• [Records drawn from a dataset]
━━━━━━━━━━━━━━━━
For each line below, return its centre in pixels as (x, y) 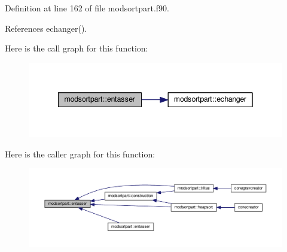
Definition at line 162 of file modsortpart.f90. (87, 8)
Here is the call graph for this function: (77, 48)
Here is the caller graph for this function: (80, 154)
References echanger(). (46, 28)
━━━━━━━━━━━━━━━━
• [Task objective] Going through the entries above, tally every line that contains the string "this", then state only the total.

• [Written response] 2